### Given records
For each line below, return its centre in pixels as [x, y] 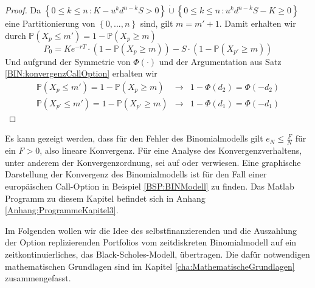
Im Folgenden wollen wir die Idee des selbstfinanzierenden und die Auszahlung [151, 230]
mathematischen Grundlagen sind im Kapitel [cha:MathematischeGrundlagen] [150, 266]
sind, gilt [157, 23]
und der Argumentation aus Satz [220, 61]
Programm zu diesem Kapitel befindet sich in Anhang [105, 198]
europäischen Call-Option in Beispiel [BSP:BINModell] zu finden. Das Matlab [150, 186]
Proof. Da [23, 10]
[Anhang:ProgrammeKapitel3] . [62, 210]

### What to produce
Above are the lines; repeat exactly the ones from the line containing "Im Folgenden wollen" down to the line containing "und der Argumentation aus Satz [220, 61]", both inclusive.

### Result of the task
Im Folgenden wollen wir die Idee des selbstfinanzierenden und die Auszahlung [151, 230]
mathematischen Grundlagen sind im Kapitel [cha:MathematischeGrundlagen] [150, 266]
sind, gilt [157, 23]
und der Argumentation aus Satz [220, 61]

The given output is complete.